Human Rights Watch (HRW) is an international non-governmental watchdog organization, headquartered in New York City. HRW investigates and reports on human rights abuses, pressuring governments to respect human rights, and is active in nearly 100 countries.

The organization was founded in 1978 as Helsinki Watch, whose purpose was to monitor the Soviet Union's compliance with the 1975 Helsinki Accords. Its separate global divisions merged into Human Rights Watch in 1988.

== Organizational overview ==
===History===
Human Rights Watch was co-founded by Robert L. Bernstein, Jeri Laber, and Aryeh Neier as a private American NGO in 1978, under the name Helsinki Watch, to monitor the Soviet Union's compliance with the Helsinki Accords.

Asia Watch (1985), Africa Watch (1988), and Middle East Watch (1989) were added to what was known as "The Watch Committees". In 1988, these committees united under one umbrella to form Human Rights Watch.

In April 2021, HRW released a report accusing Israel of apartheid and calling on the International Criminal Court to investigate "systematic discrimination" against Palestinians, becoming the first major international rights NGO to do so.

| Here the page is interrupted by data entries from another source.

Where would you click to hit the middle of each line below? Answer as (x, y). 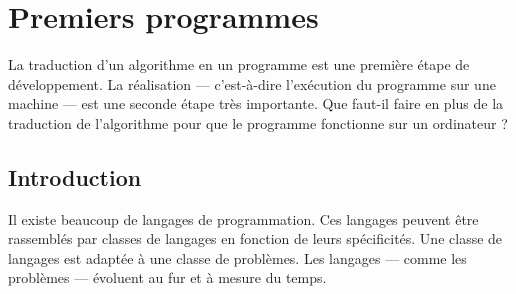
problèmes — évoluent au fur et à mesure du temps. (167, 277)
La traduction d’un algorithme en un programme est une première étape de (239, 64)
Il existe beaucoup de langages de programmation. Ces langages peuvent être (243, 218)
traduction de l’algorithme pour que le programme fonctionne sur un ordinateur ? (258, 122)
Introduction (75, 176)
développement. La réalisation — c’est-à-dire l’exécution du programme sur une (252, 83)
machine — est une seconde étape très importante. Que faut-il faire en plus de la (256, 103)
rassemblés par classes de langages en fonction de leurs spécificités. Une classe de (255, 238)
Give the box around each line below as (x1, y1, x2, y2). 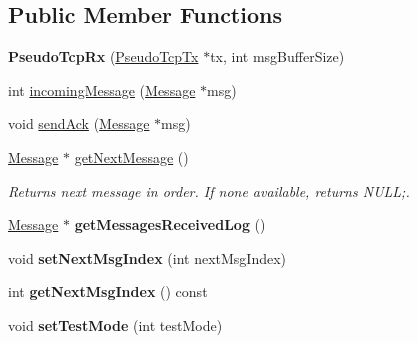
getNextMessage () (74, 146, 189, 167)
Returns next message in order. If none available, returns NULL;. (8, 180, 410, 201)
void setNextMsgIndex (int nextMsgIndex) (8, 247, 287, 268)
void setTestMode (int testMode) (8, 314, 223, 335)
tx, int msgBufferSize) (210, 46, 345, 67)
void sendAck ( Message (8, 113, 150, 134)
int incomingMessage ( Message (8, 79, 196, 100)
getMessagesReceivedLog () (74, 214, 266, 235)
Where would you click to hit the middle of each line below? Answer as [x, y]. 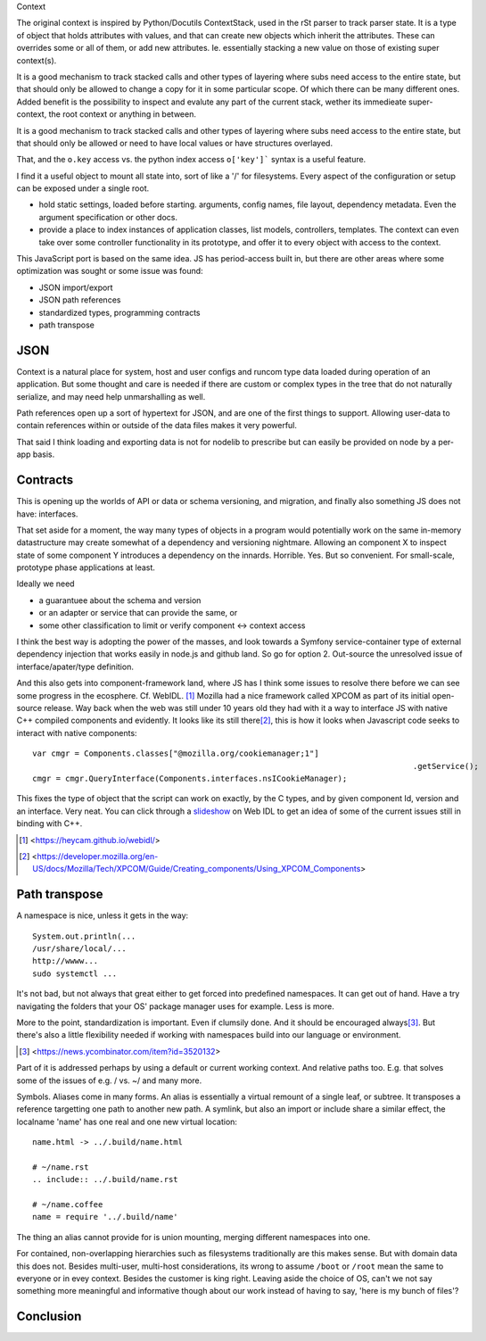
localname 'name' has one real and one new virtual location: [127, 1122]
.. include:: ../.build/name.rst [105, 1180]
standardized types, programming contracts [119, 312]
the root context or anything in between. [122, 114]
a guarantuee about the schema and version [120, 600]
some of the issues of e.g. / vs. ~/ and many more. [109, 1080]
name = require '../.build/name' [105, 1217]
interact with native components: [77, 733]
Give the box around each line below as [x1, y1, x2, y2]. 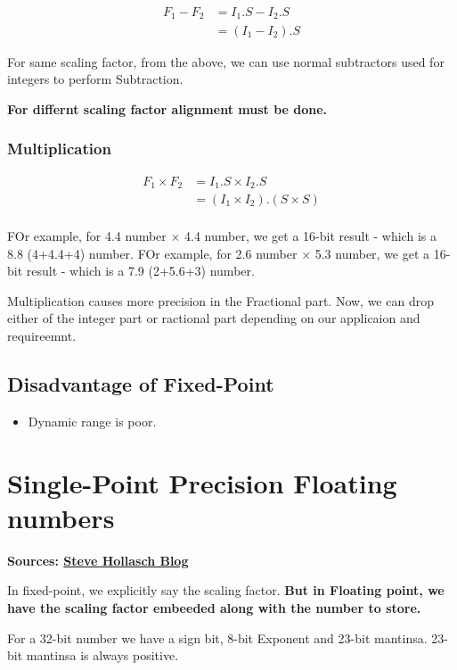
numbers [7, 499, 115, 535]
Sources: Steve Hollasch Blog [7, 550, 189, 569]
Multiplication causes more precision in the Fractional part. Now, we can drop [7, 291, 434, 310]
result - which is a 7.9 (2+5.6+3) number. [26, 261, 255, 280]
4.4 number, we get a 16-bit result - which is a [184, 227, 437, 245]
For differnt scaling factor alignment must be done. [7, 99, 328, 118]
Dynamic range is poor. [28, 411, 157, 430]
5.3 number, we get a [314, 244, 430, 262]
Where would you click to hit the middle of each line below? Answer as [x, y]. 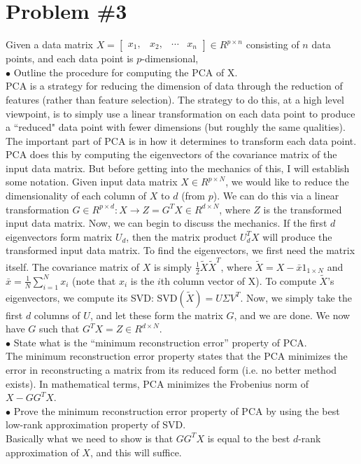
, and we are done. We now [292, 315]
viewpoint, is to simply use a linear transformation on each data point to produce [180, 113]
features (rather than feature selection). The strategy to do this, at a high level [175, 99]
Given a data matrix [49, 44]
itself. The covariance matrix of [73, 266]
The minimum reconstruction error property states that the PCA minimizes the [177, 356]
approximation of [42, 452]
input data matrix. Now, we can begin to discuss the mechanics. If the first [167, 223]
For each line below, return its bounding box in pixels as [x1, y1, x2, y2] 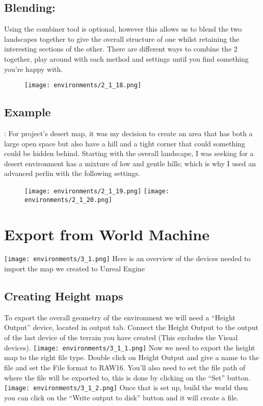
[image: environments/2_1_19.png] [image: [24, 188, 169, 195]
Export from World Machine [4, 223, 209, 244]
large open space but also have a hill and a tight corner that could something [4, 138, 245, 148]
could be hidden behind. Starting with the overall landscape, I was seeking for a [4, 148, 254, 159]
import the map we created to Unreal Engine [4, 263, 145, 274]
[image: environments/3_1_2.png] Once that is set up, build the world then [4, 382, 248, 393]
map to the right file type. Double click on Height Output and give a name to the [4, 352, 259, 363]
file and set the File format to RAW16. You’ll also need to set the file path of [4, 362, 246, 372]
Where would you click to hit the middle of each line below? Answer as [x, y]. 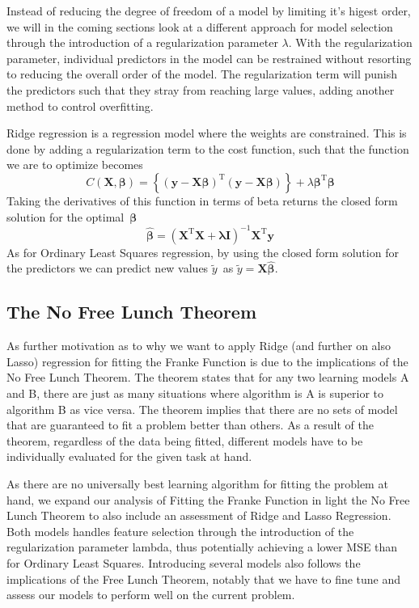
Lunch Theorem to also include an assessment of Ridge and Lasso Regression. [199, 515]
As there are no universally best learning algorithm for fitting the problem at [197, 483]
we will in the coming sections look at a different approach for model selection [200, 26]
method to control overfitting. [80, 106]
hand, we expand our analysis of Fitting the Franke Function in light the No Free [208, 499]
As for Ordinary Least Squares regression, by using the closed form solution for [203, 252]
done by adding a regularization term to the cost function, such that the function [208, 148]
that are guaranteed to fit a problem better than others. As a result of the [190, 425]
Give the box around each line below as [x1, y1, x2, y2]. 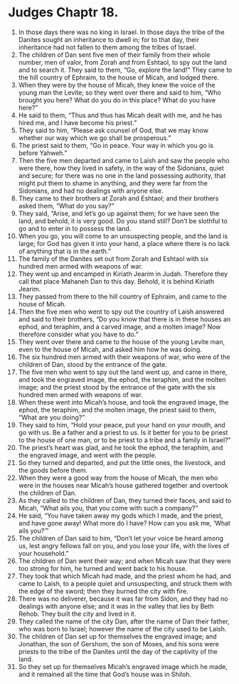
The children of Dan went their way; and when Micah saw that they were [18, 556, 231, 565]
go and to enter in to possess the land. [18, 224, 132, 233]
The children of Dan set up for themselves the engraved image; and [18, 632, 217, 641]
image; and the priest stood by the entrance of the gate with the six [18, 383, 216, 391]
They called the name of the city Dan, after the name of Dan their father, [18, 616, 230, 626]
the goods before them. [18, 466, 88, 474]
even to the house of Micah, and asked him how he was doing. [18, 345, 202, 353]
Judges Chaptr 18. [8, 4, 119, 21]
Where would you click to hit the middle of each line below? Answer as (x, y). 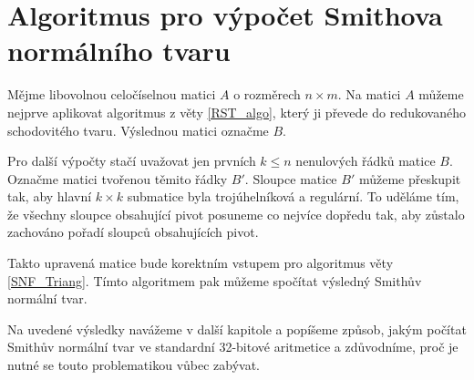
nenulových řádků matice (366, 161)
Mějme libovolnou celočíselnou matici (112, 94)
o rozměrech (267, 94)
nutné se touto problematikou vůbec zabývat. (134, 365)
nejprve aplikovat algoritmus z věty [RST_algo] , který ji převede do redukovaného (237, 112)
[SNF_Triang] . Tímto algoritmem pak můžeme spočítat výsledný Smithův (215, 280)
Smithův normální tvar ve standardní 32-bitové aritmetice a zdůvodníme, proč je (233, 347)
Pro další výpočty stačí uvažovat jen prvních (132, 161)
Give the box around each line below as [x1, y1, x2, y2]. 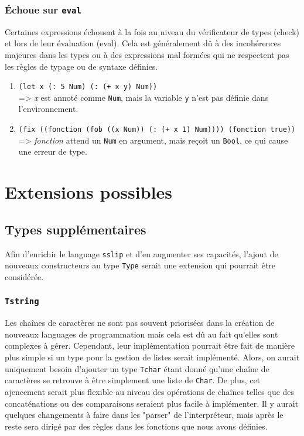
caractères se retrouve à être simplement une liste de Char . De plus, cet [5, 374, 261, 386]
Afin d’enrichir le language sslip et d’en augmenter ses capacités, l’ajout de [5, 247, 278, 260]
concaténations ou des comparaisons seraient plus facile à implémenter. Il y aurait [5, 397, 299, 409]
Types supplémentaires [5, 220, 146, 238]
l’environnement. [18, 103, 78, 115]
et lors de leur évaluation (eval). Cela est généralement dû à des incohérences [5, 37, 281, 49]
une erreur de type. [18, 145, 87, 158]
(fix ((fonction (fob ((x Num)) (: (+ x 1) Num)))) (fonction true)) [18, 125, 296, 134]
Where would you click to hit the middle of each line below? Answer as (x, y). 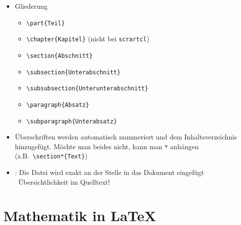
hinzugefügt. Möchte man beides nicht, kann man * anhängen (107, 146)
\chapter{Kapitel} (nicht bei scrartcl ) (88, 39)
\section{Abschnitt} (60, 56)
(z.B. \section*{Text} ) (51, 156)
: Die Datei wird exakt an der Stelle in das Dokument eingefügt (109, 172)
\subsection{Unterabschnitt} (73, 72)
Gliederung (31, 6)
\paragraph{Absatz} (58, 105)
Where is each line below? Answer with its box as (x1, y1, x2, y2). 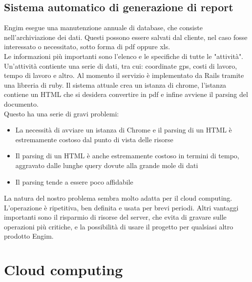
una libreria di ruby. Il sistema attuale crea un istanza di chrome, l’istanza (4, 79, 227, 90)
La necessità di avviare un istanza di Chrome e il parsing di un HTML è (15, 125, 232, 135)
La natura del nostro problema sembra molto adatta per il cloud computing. (4, 193, 232, 203)
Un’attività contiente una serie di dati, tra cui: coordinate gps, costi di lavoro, (4, 60, 237, 71)
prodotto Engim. (4, 231, 54, 241)
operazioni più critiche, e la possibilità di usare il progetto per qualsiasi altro (4, 221, 233, 231)
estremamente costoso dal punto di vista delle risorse (15, 134, 173, 144)
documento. (4, 98, 39, 109)
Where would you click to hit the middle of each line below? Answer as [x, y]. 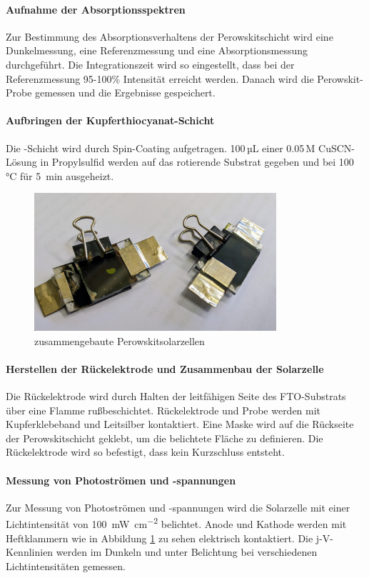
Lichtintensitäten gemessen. [66, 565]
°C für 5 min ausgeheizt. [60, 175]
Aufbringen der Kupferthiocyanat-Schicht [110, 120]
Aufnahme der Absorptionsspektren [96, 9]
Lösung [21, 162]
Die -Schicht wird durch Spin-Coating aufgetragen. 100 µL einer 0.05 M [161, 148]
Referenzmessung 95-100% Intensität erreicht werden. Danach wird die [160, 78]
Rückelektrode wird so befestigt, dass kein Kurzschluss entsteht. [145, 452]
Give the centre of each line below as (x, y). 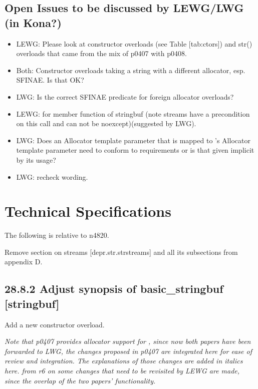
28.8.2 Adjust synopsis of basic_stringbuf (114, 289)
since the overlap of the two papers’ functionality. (80, 380)
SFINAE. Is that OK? (50, 80)
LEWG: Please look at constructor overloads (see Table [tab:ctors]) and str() (134, 43)
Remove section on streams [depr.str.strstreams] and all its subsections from (121, 252)
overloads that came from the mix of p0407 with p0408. (101, 53)
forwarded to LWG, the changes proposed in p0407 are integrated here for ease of (128, 351)
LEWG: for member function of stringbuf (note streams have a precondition (133, 113)
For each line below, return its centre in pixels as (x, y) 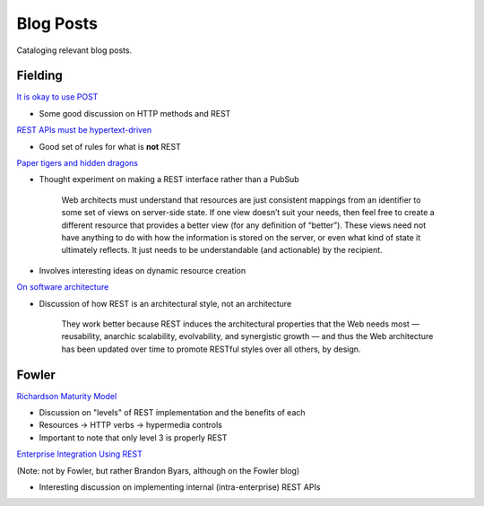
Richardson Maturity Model (67, 396)
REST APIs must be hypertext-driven (84, 130)
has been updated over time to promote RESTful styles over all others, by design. (211, 349)
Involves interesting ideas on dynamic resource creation (143, 270)
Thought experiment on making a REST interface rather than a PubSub (169, 179)
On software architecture (63, 287)
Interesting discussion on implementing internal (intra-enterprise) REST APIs (180, 487)
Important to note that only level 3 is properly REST (133, 437)
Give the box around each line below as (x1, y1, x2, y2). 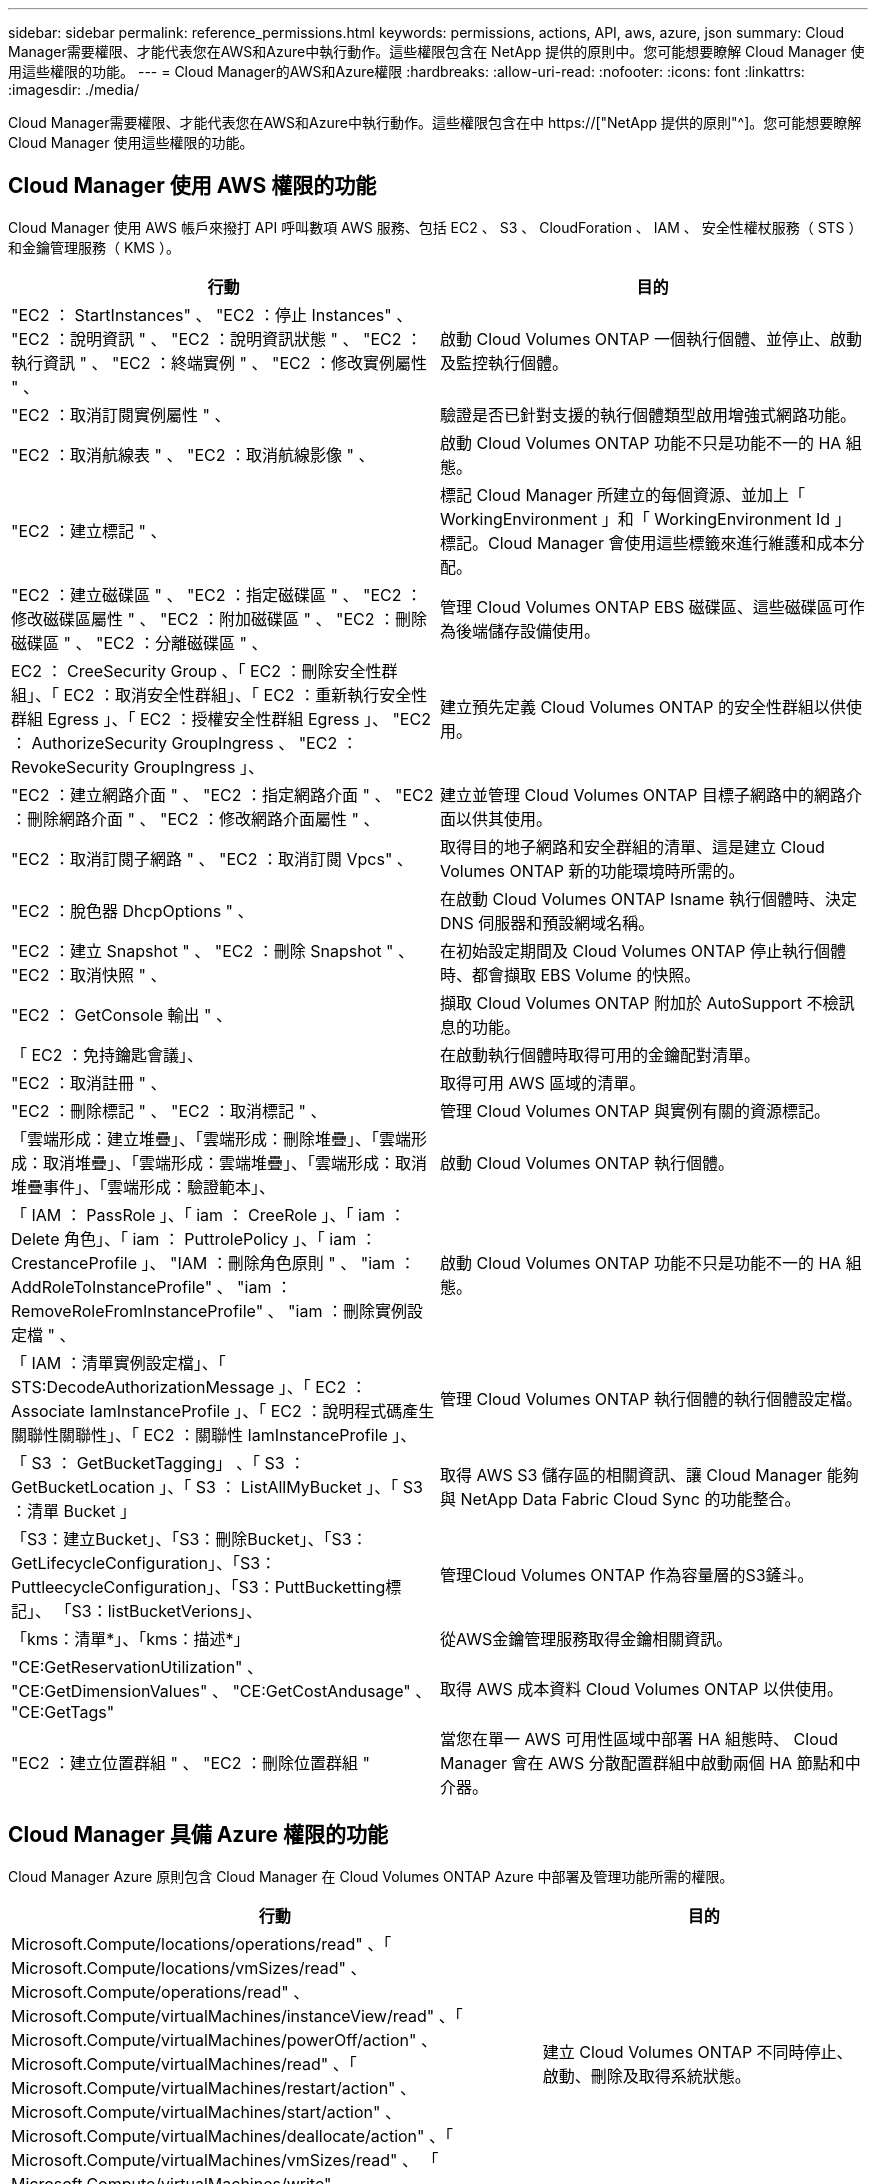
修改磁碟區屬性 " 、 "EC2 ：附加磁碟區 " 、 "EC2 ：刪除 (11, 608, 427, 629)
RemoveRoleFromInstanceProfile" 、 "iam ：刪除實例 (11, 1300, 407, 1321)
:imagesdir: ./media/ (8, 81, 140, 98)
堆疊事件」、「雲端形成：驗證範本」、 (11, 1176, 276, 1197)
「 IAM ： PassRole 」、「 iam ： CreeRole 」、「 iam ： (11, 1204, 406, 1225)
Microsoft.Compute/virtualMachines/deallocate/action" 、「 (11, 2125, 454, 2146)
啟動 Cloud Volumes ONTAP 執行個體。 (440, 1152, 734, 1173)
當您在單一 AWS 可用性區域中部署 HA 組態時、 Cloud (440, 1728, 839, 1749)
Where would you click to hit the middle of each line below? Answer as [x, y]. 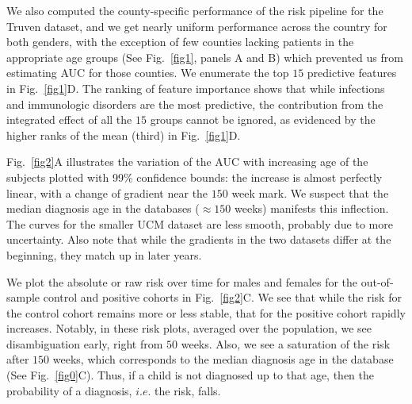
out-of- [377, 281]
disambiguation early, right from [85, 343]
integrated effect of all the [69, 119]
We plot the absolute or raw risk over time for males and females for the [182, 281]
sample [23, 297]
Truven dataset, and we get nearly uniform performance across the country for [197, 26]
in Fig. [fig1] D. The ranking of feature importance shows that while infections [196, 88]
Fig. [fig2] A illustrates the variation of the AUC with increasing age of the [187, 162]
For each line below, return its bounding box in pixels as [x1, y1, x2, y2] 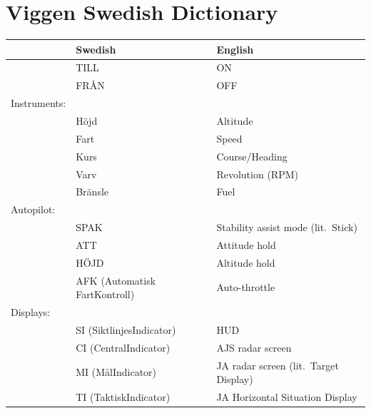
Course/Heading [216, 148, 288, 163]
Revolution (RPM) [216, 166, 298, 181]
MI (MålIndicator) [76, 364, 157, 379]
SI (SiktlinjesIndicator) [76, 322, 176, 337]
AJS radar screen [216, 340, 292, 355]
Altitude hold [216, 255, 275, 270]
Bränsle [76, 184, 109, 199]
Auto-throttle [216, 280, 275, 295]
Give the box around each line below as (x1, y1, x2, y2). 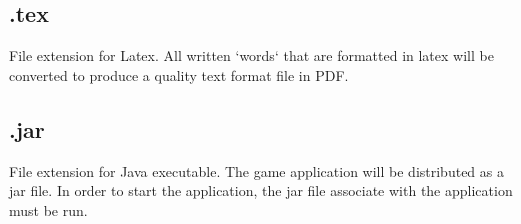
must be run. (9, 199, 88, 220)
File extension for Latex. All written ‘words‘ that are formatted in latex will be (9, 45, 494, 66)
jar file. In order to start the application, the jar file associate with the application (9, 180, 513, 201)
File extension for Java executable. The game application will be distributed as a (9, 160, 504, 181)
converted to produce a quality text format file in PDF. (9, 64, 349, 85)
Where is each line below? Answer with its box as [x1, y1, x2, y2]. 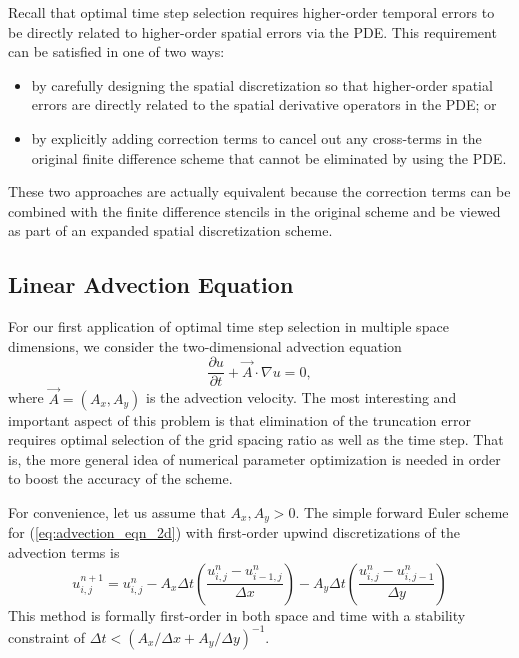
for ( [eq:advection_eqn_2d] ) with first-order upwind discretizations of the [8, 522, 460, 543]
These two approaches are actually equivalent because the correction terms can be [8, 181, 511, 202]
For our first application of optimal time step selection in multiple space [8, 316, 449, 337]
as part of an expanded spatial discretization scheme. [8, 220, 333, 241]
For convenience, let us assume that [8, 501, 226, 522]
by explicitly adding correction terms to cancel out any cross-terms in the [31, 127, 482, 148]
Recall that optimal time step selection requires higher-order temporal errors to [8, 2, 495, 22]
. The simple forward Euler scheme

In August 2020, the Chinese government sanctioned HRW executive director Kenneth Roth—along with the heads of four other U.S.-based democracy and human rights organizations and six U.S. Republican lawmakers—for supporting the Hong Kong pro-democracy movement in the 2019–20 Hong Kong protests. The five organizations' leaders saw the sanctioning, whose details were unspecified, as a tit-for-tat measure in response to the earlier U.S. sanctioning of 11 Hong Kong officials. The latter step, in turn, had been a reaction to the enactment of the Hong Kong National Security Law in June. In October 2021, The New York Times reported that HRW left Hong Kong as a result of the Chinese sanctions, with the situation in Hong Kong henceforth to be monitored by HRW's China team. The decision to leave came amid a wider crackdown on civil society groups in Hong Kong.

=== Activities ===
Pursuant to the Universal Declaration of Human Rights (UDHR), Human Rights Watch opposes violations of what the UDHR considers basic human rights. This includes capital punishment and discrimination on the basis of sexual orientation. HRW advocates freedoms in connection with fundamental human rights, such as freedom of religion and freedom of the press. It seeks to achieve change by publicly pressuring governments and their policymakers to curb human rights abuses, and by convincing more powerful governments to use their influence on governments that violate human rights.

Each year, Human Rights Watch presents the Human Rights Defenders Award to activists who demonstrate leadership and courage in defending human rights. The award winners work closely with HRW to investigate and expose human rights abuses.

Human Rights Watch is a founding member of the International Freedom of Expression Exchange.

Cuba, North Korea, Sudan, Iran, Israel, Egypt, the United Arab Emirates, Uzbekistan, and Venezuela are among the handful of countries that have blocked HRW staff members' access.

HRW's former executive director is Kenneth Roth, who held the position from 1993 to 2022. Roth conducted investigations on abuses in Poland after martial law was declared in 1981. He later focused on Haiti, which had just emerged from the Duvalier dictatorship but remained plagued by problems. Roth's awareness of the importance of human rights began with stories his father had told about escaping Nazi Germany in 1938. He graduated from Yale Law School and Brown University.

Tirana Hassan was the group's executive director from 2023 to February 2025.

=== Comparison with Amnesty International ===

Human Rights Watch and Amnesty International are both international non-governmental organizations headquartered in the North Atlantic Anglosphere that report on global human rights violations. The major differences lie in the groups' structures and methods for promoting change.

Amnesty International is a mass-membership organization. Mobilization of those members is the organization's central advocacy tool. Human Rights Watch's main products are its crisis-driven research and lengthy reports, whereas Amnesty International lobbies and writes detailed reports, and also focuses on mass letter-writing campaigns, adopting individuals as "prisoners of conscience" and lobbying for their release. HRW openly lobbies for specific actions for other governments to take against human rights offenders, including naming specific individuals for arrest, or sanctions to be levied against certain countries, such as calling for punitive sanctions against the top leaders in Sudan who oversaw a killing campaign in Darfur. The group also called for human rights activists who had been detained in Sudan to be released.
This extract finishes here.